Since we concentrate the tactile feedback on one finger only, our idea is to enrich it by approximating the tactile cues related to freehand exploration. In particular, when a certain fingertip area is in contact with a surface and the hand rotates, the location of the fingertip area changes according to the amount of hand rotation. Since such rotation can also be unintentional, the inclination of the surface can be misunderstood if the related inclination of the tactor is not aligned with the user’s body. Therefore, the tactor inclination in each point of the surface must be invariant to hand rotations. In other words, the mouse has to compensate for rotations of the hand/wrist by simulating the missing degree of freedom (yaw). In general, tactile devices aimed at stimulation in virtual setups lack this feature.

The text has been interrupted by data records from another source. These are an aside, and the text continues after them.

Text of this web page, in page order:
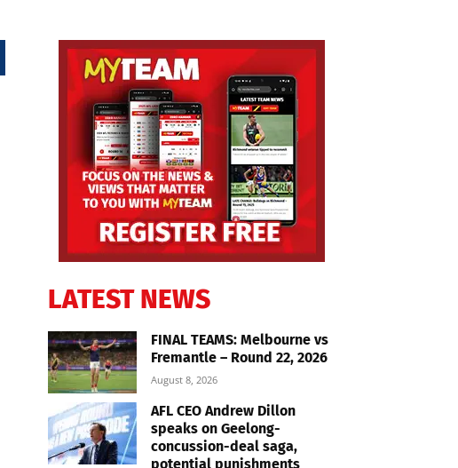
LATEST NEWS
FINAL TEAMS: Melbourne vs
Fremantle – Round 22, 2026
August 8, 2026
AFL CEO Andrew Dillon
speaks on Geelong-
concussion-deal saga,
potential punishments
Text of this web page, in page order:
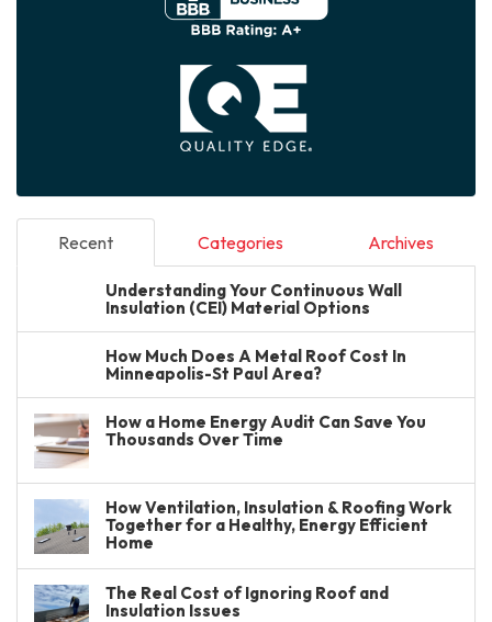
Recent Categories Archives
Understanding Your Continuous Wall
Insulation (CEI) Material Options
How Much Does A Metal Roof Cost In
Minneapolis-St Paul Area?
How a Home Energy Audit Can Save You
Thousands Over Time
How Ventilation, Insulation & Roofing Work
Together for a Healthy, Energy Efficient
Home
The Real Cost of Ignoring Roof and
Insulation Issues
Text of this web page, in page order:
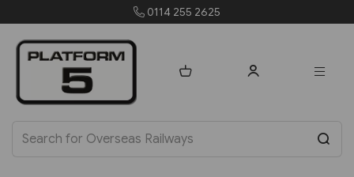
0114 255 2625
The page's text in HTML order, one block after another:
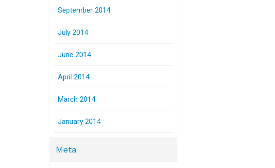
September 2014
July 2014
June 2014
April 2014
March 2014
January 2014
Meta
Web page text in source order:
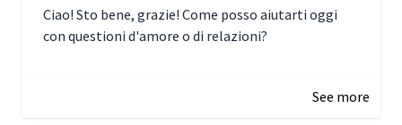
Ciao! Sto bene, grazie! Come posso aiutarti oggi
con questioni d'amore o di relazioni?
See more
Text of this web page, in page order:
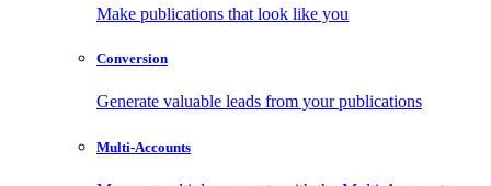
Make publications that look like you
Conversion
Generate valuable leads from your publications
Multi-Accounts
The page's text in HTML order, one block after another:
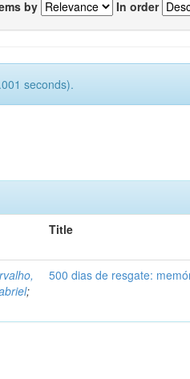
by In order
seconds).
Title
;
500 dias de resgate:
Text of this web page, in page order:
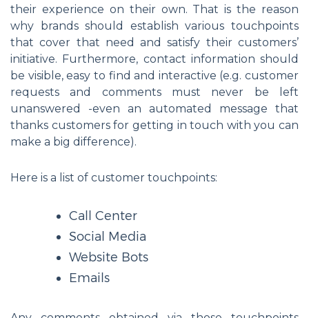
their experience on their own. That is the reason
why brands should establish various touchpoints
that cover that need and satisfy their customers’
initiative. Furthermore, contact information should
be visible, easy to find and interactive (e.g. customer
requests and comments must never be left
unanswered -even an automated message that
thanks customers for getting in touch with you can
make a big difference).
Here is a list of customer touchpoints:
Call Center
Social Media
Website Bots
Emails
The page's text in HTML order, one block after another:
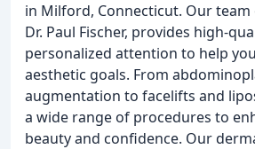
in Milford, Connecticut. Our
Dr. Paul Fischer, provides high-
personalized attention to help
aesthetic goals. From
augmentation to facelifts and
a wide range of procedures to
beauty and confidence. Our
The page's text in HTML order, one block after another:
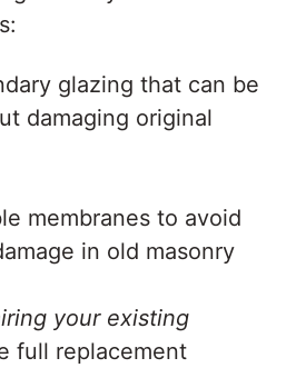
glazing that can be
damaging original
membranes to avoid
in old masonry
your existing
full replacement
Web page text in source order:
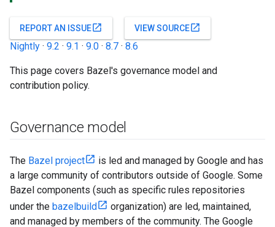
REPORT AN ISSUEopen_in_new VIEW SOURCEopen_in_new
Nightly · 9.2 · 9.1 · 9.0 · 8.7 · 8.6
This page covers Bazel's governance model and
contribution policy.
Governance model
The Bazel project
is led and managed by Google and has
a large community of contributors outside of Google. Some
Bazel components (such as specific rules repositories
under the bazelbuild
organization) are led, maintained,
and managed by members of the community. The Google
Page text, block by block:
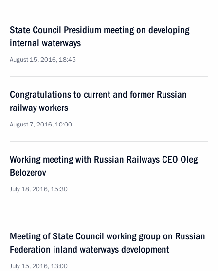
State Council Presidium meeting on developing
internal waterways
August 15, 2016, 18:45
Congratulations to current and former Russian
railway workers
August 7, 2016, 10:00
Working meeting with Russian Railways CEO Oleg
Belozerov
July 18, 2016, 15:30
Meeting of State Council working group on Russian
Federation inland waterways development
July 15, 2016, 13:00
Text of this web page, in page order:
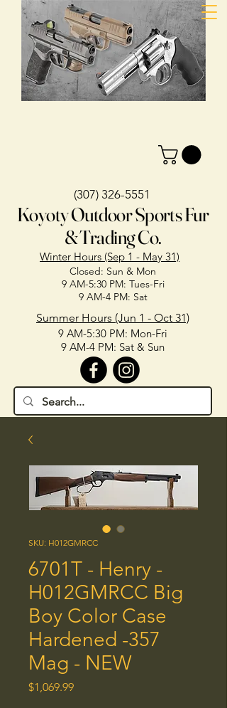
(307) 326-5551
Koyoty Outdoor Sports Fur
& Trading Co.
Winter Hours (Sep 1 - May 31)
Closed: Sun & Mon
9 AM-5:30 PM: Tues-Fri
9 AM-4 PM: Sat
Summer Hours (Jun 1 - Oct 31)
9 AM-5:30 PM: Mon-Fri
9 AM-4 PM: Sat & Sun
SKU: H012GMRCC
6701T - Henry -
H012GMRCC Big
Boy Color Case
Hardened -357
Mag - NEW
$1,069.99Price
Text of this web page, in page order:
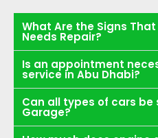
What Are the Signs
Needs Repair?
Is an appointment
service in Abu Dhabi?
Can all types of cars be
Garage?
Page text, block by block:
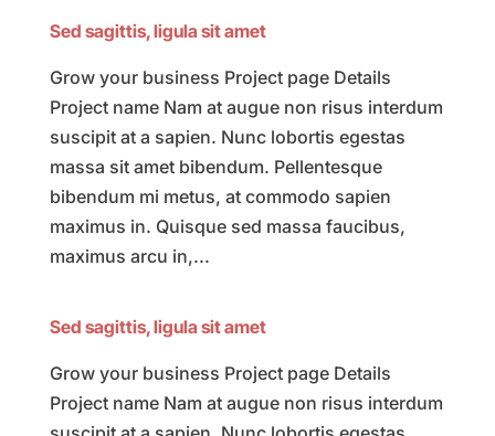
Sed sagittis, ligula sit amet
Grow your business Project page Details
Project name Nam at augue non risus interdum
suscipit at a sapien. Nunc lobortis egestas
massa sit amet bibendum. Pellentesque
bibendum mi metus, at commodo sapien
maximus in. Quisque sed massa faucibus,
maximus arcu in,...
Sed sagittis, ligula sit amet
Grow your business Project page Details
Project name Nam at augue non risus interdum
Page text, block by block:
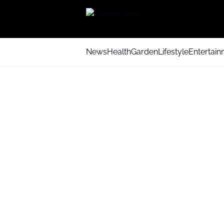
NewsHealthGardenLifestyle
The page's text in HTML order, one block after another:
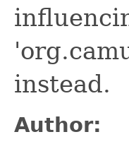
instead.
Author:
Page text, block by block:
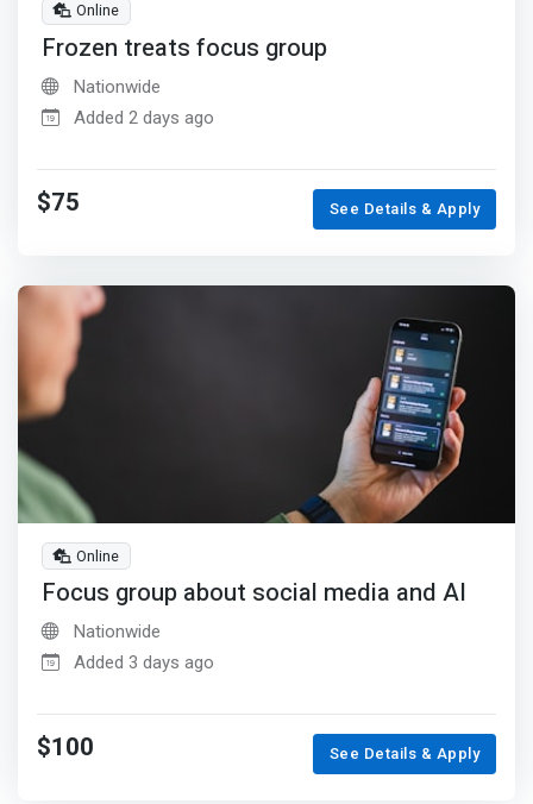
Online
Frozen treats focus group
Nationwide
Added 2 days ago
$75 See Details & Apply
Online
Focus group about social media and AI
Nationwide
Added 3 days ago
$100 See Details & Apply
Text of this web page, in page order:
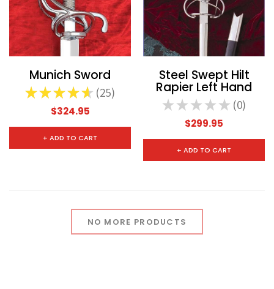
Munich Sword
★★★★★ 25
25
$324.95
+ ADD TO CART
Steel Swept Hilt
Rapier Left Hand
★ ★ ★ ★ ★ 0
0
$299.95
+ ADD TO CART
NO MORE PRODUCTS
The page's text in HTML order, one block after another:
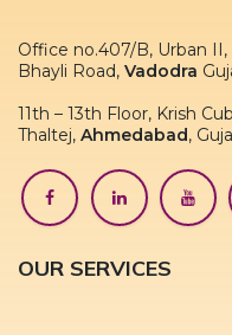
Office no.407/B, Urban II,
Bhayli Road, Vadodra
11th – 13th Floor, Krish
Thaltej, Ahmedabad,
OUR SERVICES
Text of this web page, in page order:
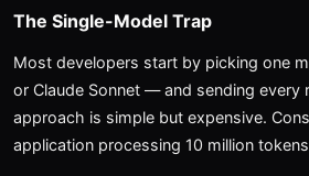
The Single-Model Trap
Most developers start by picking one
or Claude Sonnet — and sending every
approach is simple but expensive.
application processing 10 million
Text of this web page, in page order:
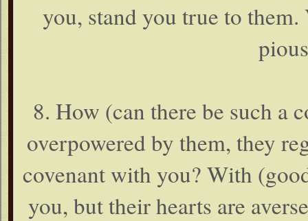
you, stand you true to
8. How (can there be such a
overpowered by them, they
covenant with you? With
you, but their hearts are
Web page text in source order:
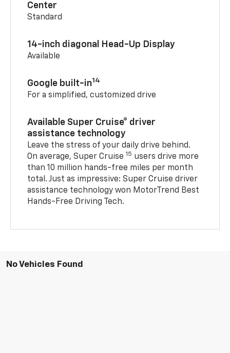
Center
Standard
14-inch diagonal Head-Up Display
Available
Google built-in14
For a simplified, customized drive
Available Super Cruise® driver
assistance technology
Leave the stress of your daily drive behind.
On average, Super Cruise 15 users drive more
than 10 million hands-free miles per month
total. Just as impressive: Super Cruise driver
assistance technology won MotorTrend Best
Hands-Free Driving Tech.
No Vehicles Found
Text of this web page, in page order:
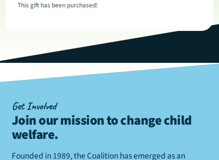
This gift has been purchased!
Get Involved
Join our mission to change child
welfare.
Founded in 1989, the Coalition has emerged as an
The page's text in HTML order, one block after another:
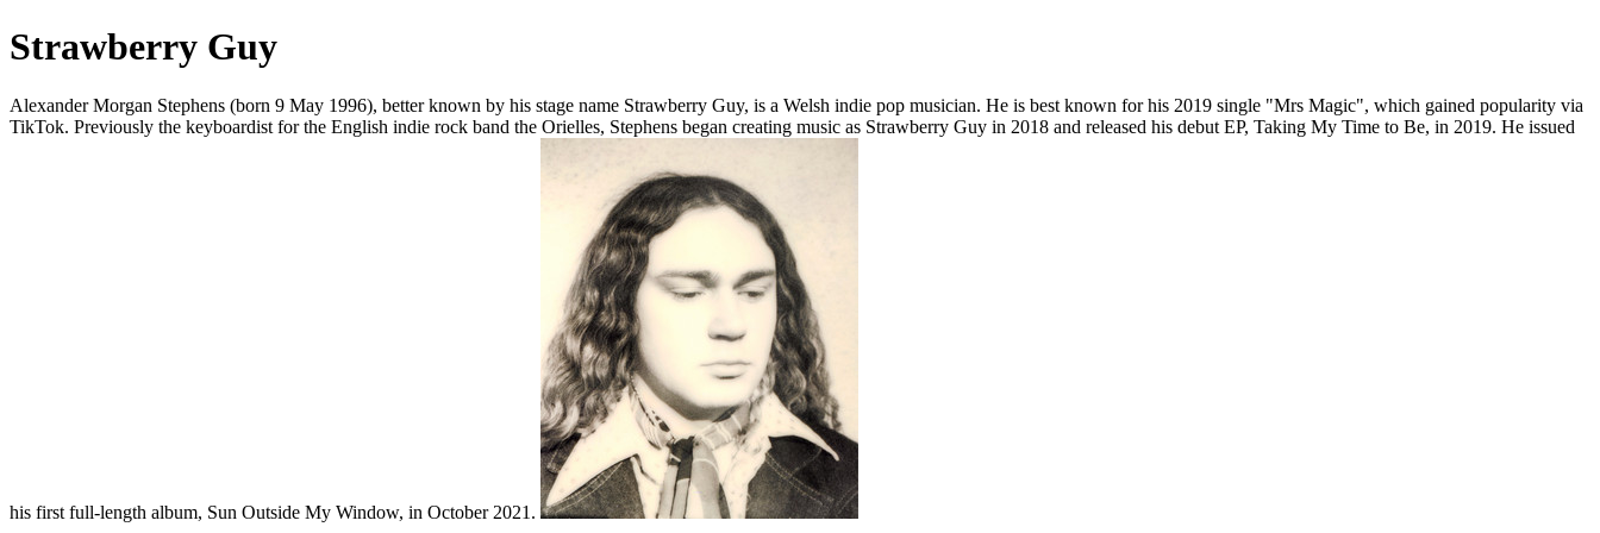
Strawberry Guy
Alexander Morgan Stephens (born 9 May 1996), better known by his stage name Strawberry Guy, is a Welsh indie pop musician. He is best known for his 2019 single "Mrs Magic", which gained popularity via
TikTok. Previously the keyboardist for the English indie rock band the Orielles, Stephens began creating music as Strawberry Guy in 2018 and released his debut EP, Taking My Time to Be, in 2019. He issued
his first full-length album, Sun Outside My Window, in October 2021.
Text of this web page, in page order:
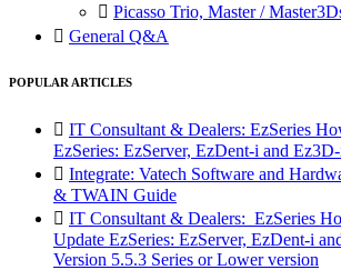
 Picasso Trio, Master /
 General Q&A
POPULAR ARTICLES
 IT Consultant & Dealers: EzSeries
EzSeries: EzServer, EzDent-i and
 Integrate: Vatech Software and
& TWAIN Guide
 IT Consultant & Dealers: EzSeries
Update EzSeries: EzServer, EzDent-i
Version 5.5.3 Series or Lower version
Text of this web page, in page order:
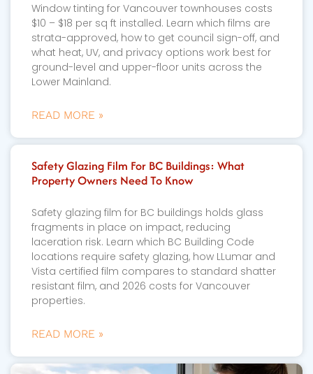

The main difficulty of updating the tactile feedback according to wrist orientation consists in the time required to measure the angular position of the wrist and, consequently generating adequate tactile feedback. To the best of our knowledge, this device is the first attempt to face this issue.

To avoid misunderstanding of a constantly updated inclination of the tactor (cause by wrist motion), the refresh of tactile feedback should occur in the range of 30–40 ms [52]. When the wrist/hand rotates, the TAMO3 refreshes the tactor orientation every 33 ms. This feature was not included in the experiments of this manuscript.

Absolute positioning system

The position of the tactile mouse is detected using a commercial graphic tablet (Genius PenSketch M912) connected via USB to a computer (Dell Precision M64000) hosting Windows 7. The tablet worked at 1920 x 1200 pixels, spanned on a working area of 228 x 305 mm. The dimensions of the computer display and the tablet were normalized in order to make an exact correspondence between the movement of the mouse done by the user and the relative movement of the pointer on the screen. The tablet sends the current absolute XY position of the tactor to the computer via USB at a frequency of 50 Hz. Two coils similar to those built in the tablet pen were integrated on the board of the TAMO3, to retrieve the hand orientation: the two coils were alternatively activated so that the Windows mouse driver could see two ’virtual’ pen points. The segment joining the two point was equal to the mouse orientation.

Experiment: virtual objects match

Materials and methods

Participants The sample included blindfolded sighted (BS) and visually impaired (VI) participants. BS participants were 12 volunteers: 6 females, 24–36 years, \(29.1 \pm {4.2}\) sd. The VI sample matched in gender and age the sample of BS participants (12 volunteers: 6 females, 19–29 years, \(24.4 \pm {3.3}\) sd). According to the World Health Organization classification, 8 of them were blind belonging to the 4th category and 4 were blind of the 3rd category meaning that their acuity ranged from 1/60 to 1/20 [53]. Nine participants of the VI sample were congenitally blind and three lost their sight at puberty. Informed consent was obtained from all participants and protocols complied with the Declaration of Helsinki.

All participants were naïve to the task, reported to be right-handed and had no scars on the fingertip used for the experiment.

Fig. 5
figure 5

Left: CAD model of the Tactile Dictionary used as verification setup. It included five main solids: one sphere, two cylinders and two ellipses. The latter two are arranged in two orientations. The main parameters of the solids were 50 mm (equal to the diameter of the sphere, the smallest side of the cylinder and the minor axis of the ellipse) and 100 mm (equal to the largest side of the cylinder and the major axis of the ellipses). The height of all objects was 18 mm. Right: the real scenario in which one participant is exploring the Tactile Dictionary

Setup The participants were asked to explore five virtual objects using TAMO3. A Tactile Dictionary of fifteen real 3D-printed solid objects served as a verification setup (see Fig. 5). They were arranged both transversely and long ways with respect to participants’ bodies and were attached with Velcro®to an 800 × 500 mm Plexiglas panel.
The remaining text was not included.